━━ Extracted information

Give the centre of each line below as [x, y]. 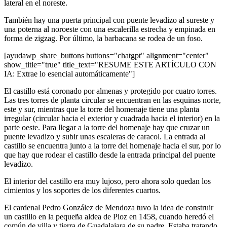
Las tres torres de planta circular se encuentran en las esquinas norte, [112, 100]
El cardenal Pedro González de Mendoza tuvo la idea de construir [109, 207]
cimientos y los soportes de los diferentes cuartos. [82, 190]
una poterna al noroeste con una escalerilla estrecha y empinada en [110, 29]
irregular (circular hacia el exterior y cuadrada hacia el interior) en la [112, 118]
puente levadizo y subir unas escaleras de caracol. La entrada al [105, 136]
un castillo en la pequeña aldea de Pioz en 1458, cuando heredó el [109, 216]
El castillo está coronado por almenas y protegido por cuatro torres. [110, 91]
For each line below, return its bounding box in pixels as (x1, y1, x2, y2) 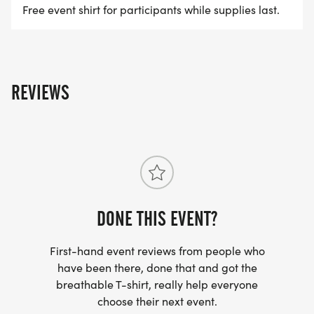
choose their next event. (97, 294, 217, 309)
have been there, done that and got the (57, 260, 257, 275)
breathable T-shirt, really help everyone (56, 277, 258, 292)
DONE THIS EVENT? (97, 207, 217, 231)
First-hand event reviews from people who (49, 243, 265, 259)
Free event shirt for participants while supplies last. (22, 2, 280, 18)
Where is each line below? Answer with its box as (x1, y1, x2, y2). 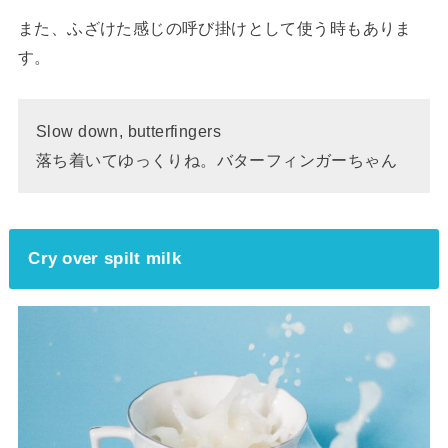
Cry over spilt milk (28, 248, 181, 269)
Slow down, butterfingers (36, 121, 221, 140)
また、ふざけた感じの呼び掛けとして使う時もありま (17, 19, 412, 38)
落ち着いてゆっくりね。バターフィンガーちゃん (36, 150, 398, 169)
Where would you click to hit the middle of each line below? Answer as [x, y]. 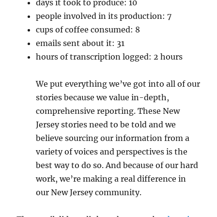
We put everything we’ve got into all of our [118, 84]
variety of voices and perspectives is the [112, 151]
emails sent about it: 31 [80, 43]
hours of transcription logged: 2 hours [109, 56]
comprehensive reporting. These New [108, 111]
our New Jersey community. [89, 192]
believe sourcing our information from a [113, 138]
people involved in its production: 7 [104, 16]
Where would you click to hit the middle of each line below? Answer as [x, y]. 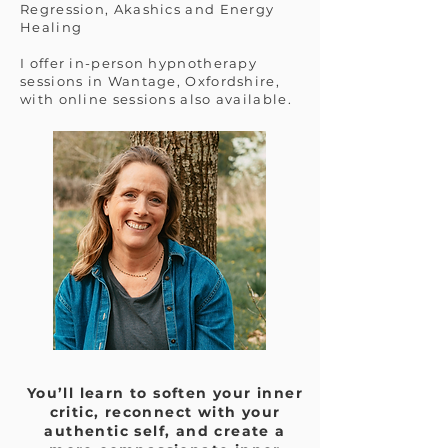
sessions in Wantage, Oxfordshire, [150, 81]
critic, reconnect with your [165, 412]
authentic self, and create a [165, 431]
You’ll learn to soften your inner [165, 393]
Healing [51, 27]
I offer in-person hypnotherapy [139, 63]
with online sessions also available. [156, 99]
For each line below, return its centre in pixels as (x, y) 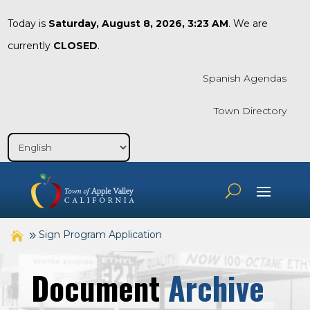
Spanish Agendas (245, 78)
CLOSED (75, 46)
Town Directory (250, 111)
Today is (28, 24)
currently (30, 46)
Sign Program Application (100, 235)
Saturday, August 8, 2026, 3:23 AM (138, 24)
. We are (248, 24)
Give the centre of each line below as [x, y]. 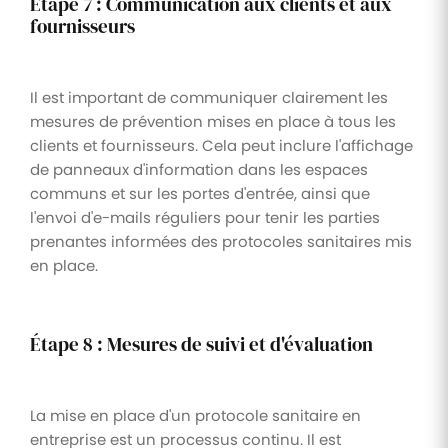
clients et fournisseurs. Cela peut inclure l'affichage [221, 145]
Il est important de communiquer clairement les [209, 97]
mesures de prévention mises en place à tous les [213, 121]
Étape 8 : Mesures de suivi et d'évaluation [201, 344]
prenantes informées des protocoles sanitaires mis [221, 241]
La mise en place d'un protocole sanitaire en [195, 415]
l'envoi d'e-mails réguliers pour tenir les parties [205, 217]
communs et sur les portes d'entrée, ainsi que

━━━━

#### [Aim of the exercise]
Restate each entry word for word, leaving out any pictures.

#### [Result of this task]
Give the centre of each line below as [x, y]. 
Las tres torres de planta circular se encuentran en las esquinas norte, [112, 100]
El cardenal Pedro González de Mendoza tuvo la idea de construir [109, 207]
cimientos y los soportes de los diferentes cuartos. [82, 190]
una poterna al noroeste con una escalerilla estrecha y empinada en [110, 29]
irregular (circular hacia el exterior y cuadrada hacia el interior) en la [112, 118]
puente levadizo y subir unas escaleras de caracol. La entrada al [105, 136]
un castillo en la pequeña aldea de Pioz en 1458, cuando heredó el [109, 216]
El castillo está coronado por almenas y protegido por cuatro torres. [110, 91]
For each line below, return its bounding box in pixels as (x1, y1, x2, y2) 
choose their next event. (97, 294, 217, 309)
have been there, done that and got the (57, 260, 257, 275)
breathable T-shirt, really help everyone (56, 277, 258, 292)
DONE THIS EVENT? (97, 207, 217, 231)
First-hand event reviews from people who (49, 243, 265, 259)
Free event shirt for participants while supplies last. (22, 2, 280, 18)
Where is each line below? Answer with its box as (x1, y1, x2, y2). 
Cry over spilt milk (28, 248, 181, 269)
Slow down, butterfingers (36, 121, 221, 140)
また、ふざけた感じの呼び掛けとして使う時もありま (17, 19, 412, 38)
落ち着いてゆっくりね。バターフィンガーちゃん (36, 150, 398, 169)
Where would you click to hit the middle of each line below? Answer as [x, y]. 
We put everything we’ve got into all of our [118, 84]
variety of voices and perspectives is the [112, 151]
emails sent about it: 31 [80, 43]
hours of transcription logged: 2 hours [109, 56]
comprehensive reporting. These New [108, 111]
our New Jersey community. [89, 192]
believe sourcing our information from a [113, 138]
people involved in its production: 7 [104, 16]
Where would you click to hit the middle of each line below? Answer as [x, y]. 
sessions in Wantage, Oxfordshire, [150, 81]
critic, reconnect with your [165, 412]
authentic self, and create a [165, 431]
You’ll learn to soften your inner [165, 393]
Healing [51, 27]
I offer in-person hypnotherapy [139, 63]
with online sessions also available. [156, 99]
For each line below, return its centre in pixels as (x, y) 
Spanish Agendas (245, 78)
CLOSED (75, 46)
Town Directory (250, 111)
Today is (28, 24)
currently (30, 46)
Sign Program Application (100, 235)
Saturday, August 8, 2026, 3:23 AM (138, 24)
. We are (248, 24)
Give the centre of each line below as [x, y]. 
clients et fournisseurs. Cela peut inclure l'affichage [221, 145]
Il est important de communiquer clairement les [209, 97]
mesures de prévention mises en place à tous les [213, 121]
Étape 8 : Mesures de suivi et d'évaluation [201, 344]
prenantes informées des protocoles sanitaires mis [221, 241]
La mise en place d'un protocole sanitaire en [195, 415]
l'envoi d'e-mails réguliers pour tenir les parties [205, 217]
communs et sur les portes d'entrée, ainsi que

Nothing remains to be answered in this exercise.